Use this helper when you want to replace the entire contents of one table with the current dataframe.

Signature:

```python
replace_table(
    db_path,
    table,
    *,
    df,
    return_df=True,
)
```

Behavior:

- creates the table if it does not exist
- expands the table schema when new columns appear
- deletes all existing rows
- inserts the current dataframe

Example:

```python
replace_table(
    context.database("warehouse.duckdb"),
    "mart.current_snapshot",
    df=snapshot_df,
)
```

This is the simplest full-refresh write helper in the current set.

## Design guidance

These helpers are best when:

- the database path is stable
- table ownership is clear
- the dataframe shape is already mostly what you want
- you want predictable transactional behavior

These helpers support common repeated patterns in flow code.
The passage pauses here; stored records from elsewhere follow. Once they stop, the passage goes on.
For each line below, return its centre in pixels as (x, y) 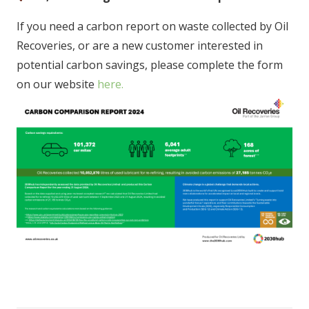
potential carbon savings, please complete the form (150, 65)
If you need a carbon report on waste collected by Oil (152, 27)
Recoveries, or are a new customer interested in (140, 46)
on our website (57, 84)

Steps that need custom joins, custom window logic, or highly specific query behavior can use plain DuckDB directly.

## When to use direct DuckDB instead

Prefer direct DuckDB code when:

- the operation is highly custom
- you want several SQL statements in one step
- you want full manual control over relation registration, temp tables, or query flow

The helpers remove repeated boilerplate and keep common warehouse-style operations concise.